The free man does not fear and he is not consumed by fear's boundless conceit. He has no apprehensive conscience which unceasingly interprets all unusual or untoward events as being deliberate signs of a god's impending wrath. The free man knows that man is, cosmically considered, impressively insignificant. Human loves and hatreds, human joys and sorrows are, in the face of the eternal and infinite, the littlest of little things. Human nature is only an infinitely small part of absolutely infinite Nature; human life only a very tiny expression of infinite life. Inordinate conceit alone could conceive Nature to have been made designedly either for our pleasure or our discomfort. The stars were not hung in the heavens so that we may steer our petty courses across the seas; nor were the sun and moon put in their places so that we may have the day in which to waste ourselves in futile labors and the night to spend in ignorant sleep. Even if there were a cosmic drama—which there is not—man is too trivial to play in it a leading rôle. The free man knows all this; but his heart is tempered and strong. He can contemplate his place in the universe without bitterness and without fear. For the free man's love, as his worship, flows from his knowledge of God.

Spinoza is unsparing in his criticisms of the superstitions which are in, and which have grown up around, the Bible. All Spinoza's major conclusions have beenembodied directly or indirectly in what is now known as "the higher criticism" of the Bible, which is the basis of the Modernist movement. It was Spinoza who established the fact that the Pentateuch is not, as it is reputed to be, the work of Moses. It was Spinoza, also, who first convincingly showed that other of the Scriptural documents were compiled by various unacknowledged scribes; not by the authors canonized by orthodoxy, Jewish or Gentile. The wealth of philological and historical material at the disposal of the contemporary Biblical investigator is incomparably richer than it was at Spinoza's time. But modern scholarship has only added more material—only extended in breadth Spinoza's modest researches. In depth, nothing new has been achieved. The principles of investigation and interpretation, and the general results Spinoza arrived at have not been improved upon in the least, nor is it at all likely that they ever will. Spinoza founded himself upon bed-rock.
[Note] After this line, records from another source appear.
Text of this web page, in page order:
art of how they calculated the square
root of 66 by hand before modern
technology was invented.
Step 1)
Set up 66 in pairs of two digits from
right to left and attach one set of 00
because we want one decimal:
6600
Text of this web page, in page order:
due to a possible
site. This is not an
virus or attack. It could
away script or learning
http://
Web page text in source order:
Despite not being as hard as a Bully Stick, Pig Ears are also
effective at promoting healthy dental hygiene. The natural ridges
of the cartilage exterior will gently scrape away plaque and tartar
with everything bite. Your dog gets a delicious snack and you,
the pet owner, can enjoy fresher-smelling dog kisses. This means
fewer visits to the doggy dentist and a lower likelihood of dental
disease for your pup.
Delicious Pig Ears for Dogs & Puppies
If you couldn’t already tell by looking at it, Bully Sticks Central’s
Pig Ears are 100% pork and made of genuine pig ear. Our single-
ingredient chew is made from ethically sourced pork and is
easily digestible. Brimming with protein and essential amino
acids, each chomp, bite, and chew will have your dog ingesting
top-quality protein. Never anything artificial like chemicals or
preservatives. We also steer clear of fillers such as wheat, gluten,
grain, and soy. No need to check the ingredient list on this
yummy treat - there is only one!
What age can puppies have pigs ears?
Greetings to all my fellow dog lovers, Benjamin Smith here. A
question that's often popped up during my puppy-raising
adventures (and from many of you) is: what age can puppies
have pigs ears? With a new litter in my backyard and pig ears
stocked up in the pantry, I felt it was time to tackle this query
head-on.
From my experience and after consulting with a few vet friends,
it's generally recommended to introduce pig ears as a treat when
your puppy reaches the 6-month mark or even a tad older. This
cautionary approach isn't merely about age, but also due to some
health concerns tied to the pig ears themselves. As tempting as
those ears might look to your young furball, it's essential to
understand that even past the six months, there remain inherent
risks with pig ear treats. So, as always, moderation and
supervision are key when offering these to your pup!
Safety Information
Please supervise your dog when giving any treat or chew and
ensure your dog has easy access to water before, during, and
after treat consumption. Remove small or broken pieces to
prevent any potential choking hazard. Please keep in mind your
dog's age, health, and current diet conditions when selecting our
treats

Spinoza's aim in revealing the defectiveness of the Bible was not theological but philosophical. Orthodox Biblical conceptions had in his day, as they still have to a certain extent in ours, a peculiarly sanctified power, because they were institutionalized and made the basis of an authoritative system of conduct. The misbegotten doctrines therefore could not be questioned with impunity, for a criticism of the doctrines on intellectual grounds was invariably construed as an attack upon the vested customs. The misfortunes of history made dissent from palpable absurdities capital heresy. Social and religious bigotry burned scientific men with political ardor.

However, although Spinoza suffered in his own person from religious persecution, he never for one moment held as did, for example, Voltaire, that the Church is the wily and unregenerate instrument of vicious priests. On the contrary, Spinoza was quite sure that many of the clergy were among the noblest of men, and that the Church was in large measure a very salutary institution for the masses who cannot learn to govern themselves by force of mind. But Spinoza was unalterably opposed to any encroachment of Church authority upon the just liberties of men. Especially did he object to the Church extending its prohibitive power over men's thinking. It is the business of the Church to inculcate "obedience" in the masses; not to dictate to philosophers what is the truth. The fundamental purpose of Spinoza's attack upon the Bible is to free philosophy from theology; not to destroy the Church but to disestablish it.
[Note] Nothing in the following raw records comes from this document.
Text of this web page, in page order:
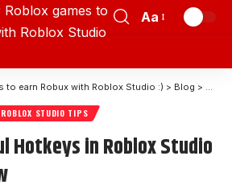
Aa
to earn Robux with Roblox Studio :) > Blog >
ROBLOX STUDIO TIPS
Hotkeys in Roblox Studio
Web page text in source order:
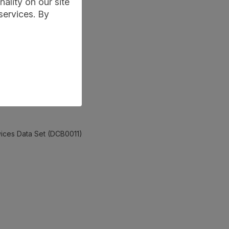
Data Set (DCB0011)
By
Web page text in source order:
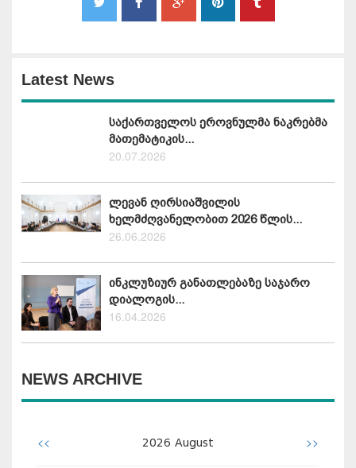
Latest News
საქართველოს ეროვნულმა ნაკრებმა
მათემატიკის...
20.07.2026
ლევან ღირსიაშვილის
ხელმძღვანელობით 2026 წლის...
26.06.2026
ინკლუზიურ განათლებაზე საჯარო
დიალოგის...
16.04.2026
NEWS ARCHIVE
<< 2026 August >>
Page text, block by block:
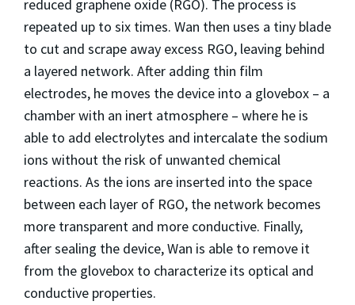
reduced graphene oxide (RGO). The process is
repeated up to six times. Wan then uses a tiny blade
to cut and scrape away excess RGO, leaving behind
a layered network. After adding thin film
electrodes, he moves the device into a glovebox – a
chamber with an inert atmosphere – where he is
able to add electrolytes and intercalate the sodium
ions without the risk of unwanted chemical
reactions. As the ions are inserted into the space
between each layer of RGO, the network becomes
more transparent and more conductive. Finally,
after sealing the device, Wan is able to remove it
from the glovebox to characterize its optical and
conductive properties.
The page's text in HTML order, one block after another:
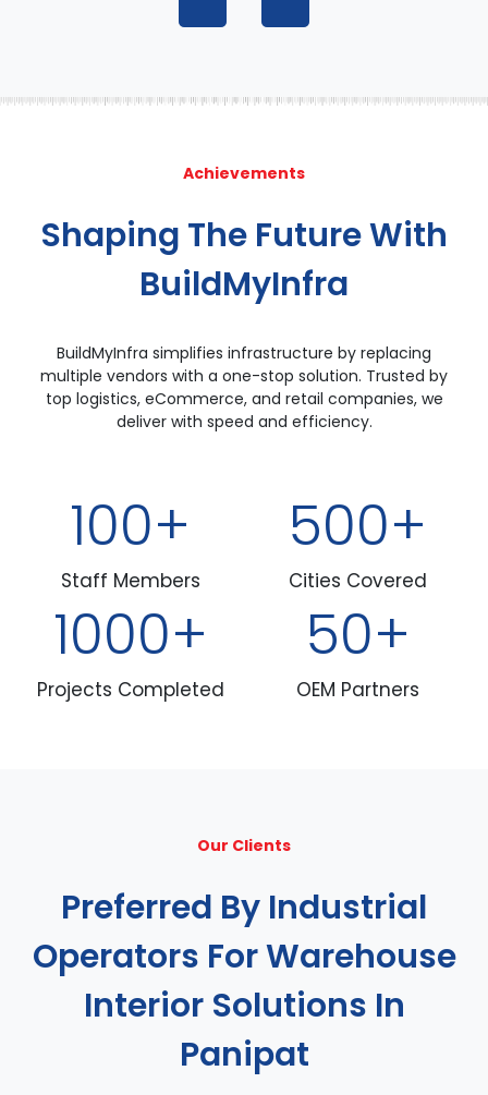
Achievements
Shaping The Future With
BuildMyInfra
BuildMyInfra simplifies infrastructure by replacing
multiple vendors with a one-stop solution. Trusted by
top logistics, eCommerce, and retail companies, we
deliver with speed and efficiency.
100
Staff Members
500
Cities Covered
1000
Projects Completed
50
OEM Partners
Our Clients
Preferred By Industrial
Operators For Warehouse
Interior Solutions In
Panipat
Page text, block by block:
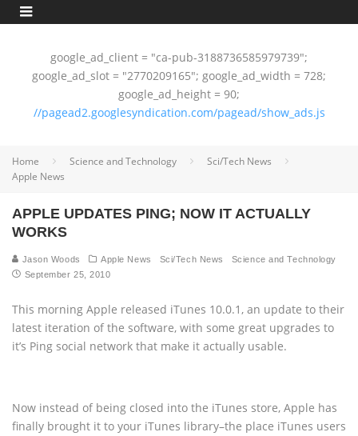
google_ad_client = "ca-pub-3188736585979739";
google_ad_slot = "2770209165"; google_ad_width = 728;
google_ad_height = 90;
//pagead2.googlesyndication.com/pagead/show_ads.js
Home Science and Technology
Sci/Tech News
Apple News
APPLE UPDATES PING; NOW IT ACTUALLY
WORKS
Jason Woods Apple News Sci/Tech News
Science and Technology
September 25, 2010
This morning Apple released iTunes 10.0.1, an update to their
latest iteration of the software, with some great upgrades to
it’s Ping social network that make it actually usable.
Now instead of being closed into the iTunes store, Apple has
finally brought it to your iTunes library–the place iTunes users
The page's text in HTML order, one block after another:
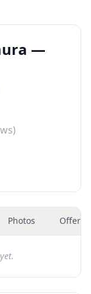
—
Photos Offers
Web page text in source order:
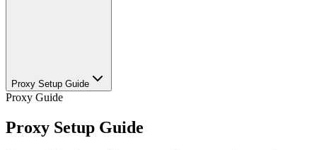
Proxy Setup Guide
Proxy Guide
Proxy Setup Guide
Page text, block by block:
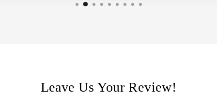
Leave Us Your Review!
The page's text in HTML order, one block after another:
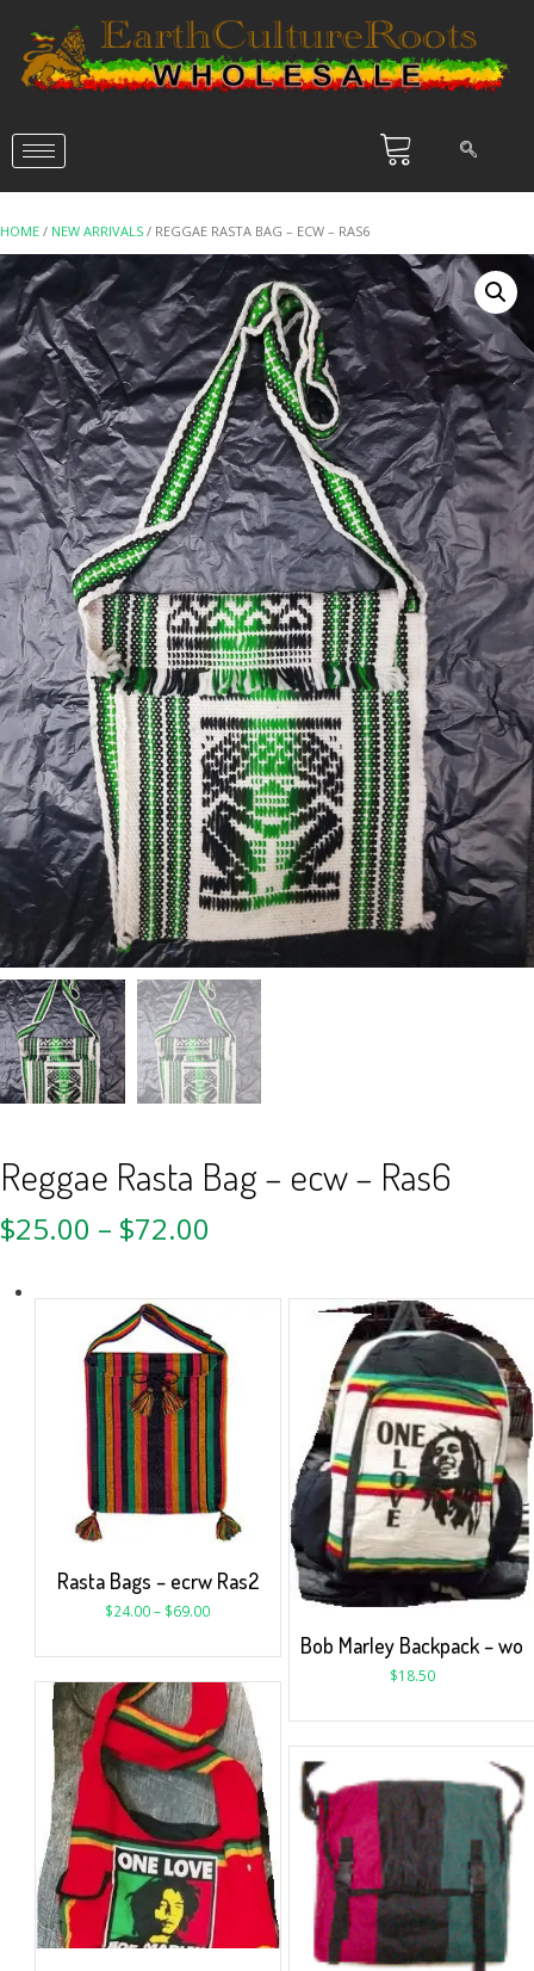
HOME / NEW ARRIVALS / REGGAE RASTA BAG – ECW – RAS6
Reggae Rasta Bag – ecw – Ras6
$25.00 – $72.00
Rasta Bags – ecrw Ras2
$24.00– $69.00
Bob Marley Backpack – wo
$18.50
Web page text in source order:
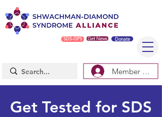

Many readers of Spinoza conclude that because Spinoza tolerated Church authority in matters of public morality he therefore either did not in his own thought thoroughly adhere to his principles or else he was excessively cautious, even timid, and did not fully or consistently express his mind. No one would deny that there is some accommodation in Spinoza's language. He certainly followed the practical wisdom of the thinkers of his day. Even so, however, Spinoza was by no means as cautious as was Descartes. Anyway, accommodation does not fully account for Spinoza's attitude on this question; in fact, it does not account for any significant feature of it.

Spinoza never believed a sound metaphysics was, forthe masses, the indispensable basis of a good moral life. The multitude, he was firmly convinced, are controlled by their passions and desires, not by knowledge and reason. The coercive law of the State and Nature, not philosophy, keep them living within the bounds necessary for social order and human well-being. Far from it being necessary to tell the masses only the truth Spinoza believed, as did Plato before him, that it may even be necessary in order to rule the masses successfully in the ways of wisdom and virtue to deceive them to a greater or lesser extent. Such deception is, as a political expediency, morally justified, for the rulers would be lying in the interests of virtue and truth.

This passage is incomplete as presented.